度重なる偶然
スアビスの思いがけない事を聞き、ナコは再びスアビスに敵意を向け始めた。
そしてスアビスは"策"を和也たちに伝える──
────その策とは⋯⋯ナコ様の妖術を利用することです。
⋯⋯スアビスは馬鹿ではない。妖力を失ってしまい妖術を繰り出す事は不可能に近いことは彼女も知っているはず。
「阿呆めが。妾の妖力はとっくのとうに尽きておる。────それを其方は知っておるはずじゃ⋯⋯なるほどのぅ、妾をコケにしおるという事か。」
──スアビスの言っている意味⋯⋯俺も深くはわからない。

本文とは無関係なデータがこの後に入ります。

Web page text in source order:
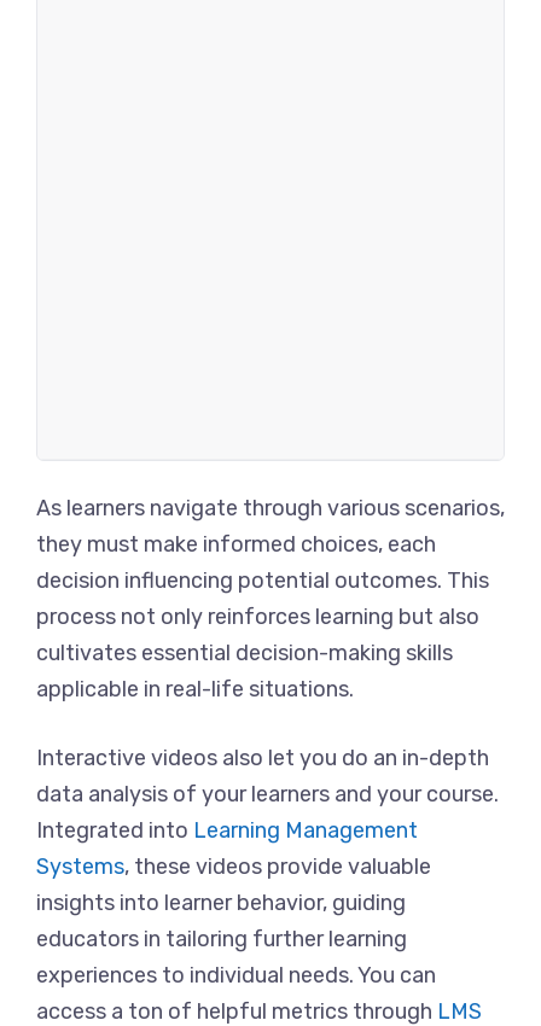
As learners navigate through various scenarios,
they must make informed choices, each
decision influencing potential outcomes. This
process not only reinforces learning but also
cultivates essential decision-making skills
applicable in real-life situations.
Interactive videos also let you do an in-depth
data analysis of your learners and your course.
Integrated into Learning Management
Systems, these videos provide valuable
insights into learner behavior, guiding
educators in tailoring further learning
experiences to individual needs. You can
access a ton of helpful metrics through LMS
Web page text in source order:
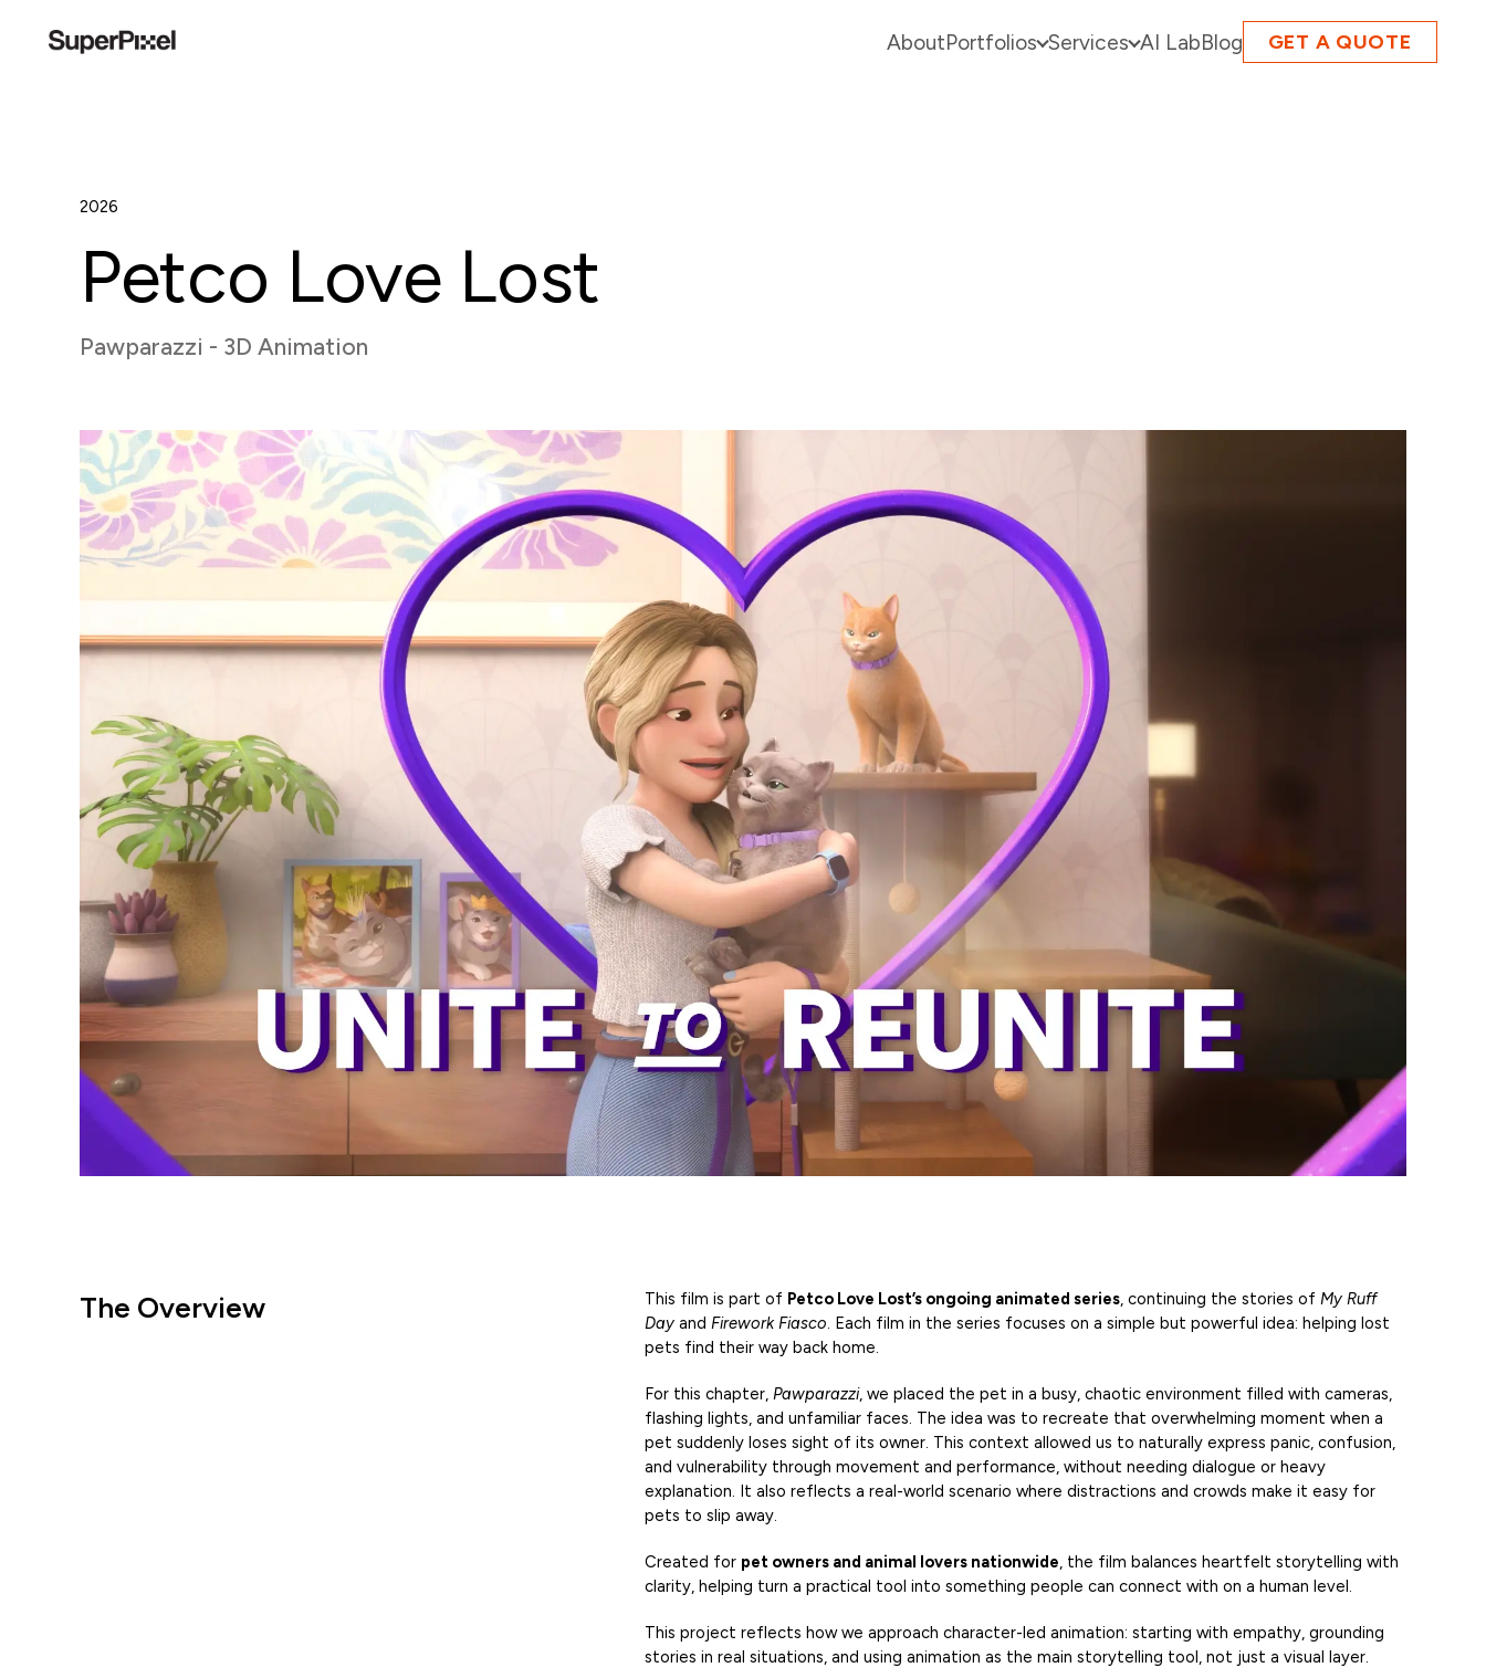
AboutPortfolios Services AI LabBlog GET A QUOTE
2026
Petco Love Lost
Pawparazzi - 3D Animation
The Overview This film is part of Petco Love Lost’s ongoing animated series, continuing the stories of My Ruff
Dayand Firework Fiasco. Each film in the series focuses on a simple but powerful idea: helping lost
pets find their way back home.
For this chapter, Pawparazzi, we placed the pet in a busy, chaotic environment filled with cameras,
flashing lights, and unfamiliar faces. The idea was to recreate that overwhelming moment when a
pet suddenly loses sight of its owner. This context allowed us to naturally express panic, confusion,
and vulnerability through movement and performance, without needing dialogue or heavy
explanation. It also reflects a real-world scenario where distractions and crowds make it easy for
pets to slip away.
Created for pet owners and animal lovers nationwide, the film balances heartfelt storytelling with
clarity, helping turn a practical tool into something people can connect with on a human level.
This project reflects how we approach character-led animation: starting with empathy, grounding
stories in real situations, and using animation as the main storytelling tool, not just a visual layer.
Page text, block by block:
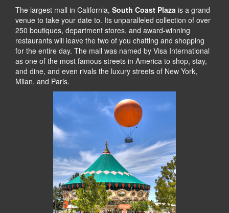
The largest mall in California, South Coast Plaza is a grand
venue to take your date to. Its unparalleled collection of over
250 boutiques, department stores, and award-winning
restaurants will leave the two of you chatting and shopping
for the entire day. The mall was named by Visa International
as one of the most famous streets in America to shop, stay,
and dine, and even rivals the luxury streets of New York,
Milan, and Paris.
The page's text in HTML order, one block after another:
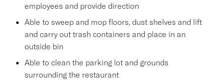
employees and provide direction
Able to sweep and mop floors, dust shelves and lift
and carry out trash containers and place in an
outside bin
Able to clean the parking lot and grounds
surrounding the restaurant
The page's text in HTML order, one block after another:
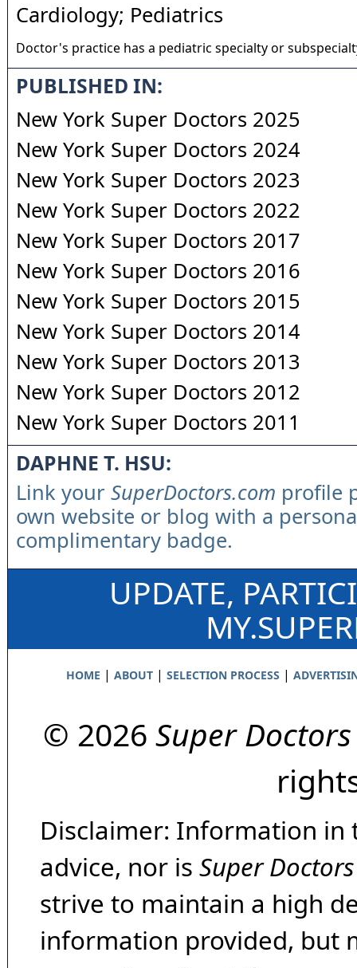
Cardiology; Pediatrics
Doctor's practice has a pediatric specialty or
PUBLISHED IN:
New York Super Doctors 2025
New York Super Doctors 2024
New York Super Doctors 2023
New York Super Doctors 2022
New York Super Doctors 2017
New York Super Doctors 2016
New York Super Doctors 2015
New York Super Doctors 2014
New York Super Doctors 2013
New York Super Doctors 2012
New York Super Doctors 2011
DAPHNE T. HSU:
Link your SuperDoctors.com profile
own website or blog with a
complimentary badge.
UPDATE,
HOME | ABOUT| SELECTION PROCESS |
© 2026 Super Doctors
Disclaimer: Information in
advice, nor is Super Doctors
strive to maintain a high
information provided, but

ただ彼女が方法なしに物を言うわけが無い。
その謎を明らかにするためにスアビスは再び、ナコの言葉に反応して俺達にその旨を伝えてくる。
「コケにしているというわけではありません。ナコ様が妖力尽かしている事は重々承知しておりますよ。」
「ならば、なにゆえに其方は妖術を利用すると言いおった?⋯⋯妾には到底理解出来ぬぞ。」
────居然としてナコはスアビスに敵意を向けたままだった。
ナコは先ず以て彼女を信頼はしていなかった。
宿屋に向かっていた時の言葉を鑑みるに、そう捉えられる。
ナコの短慮な性格に酒が入ってしまっているためか、それに火に油を注ぐ形でどうしても悪口と捉えてしまうみたいだ。
────スアビスの才色兼備さにはナコも気がついているはず。
神とは言えど同じ女性としてどうしても嫉妬してしまう点があるのだろうか。
⋯⋯俺に女の気持ちは分からない。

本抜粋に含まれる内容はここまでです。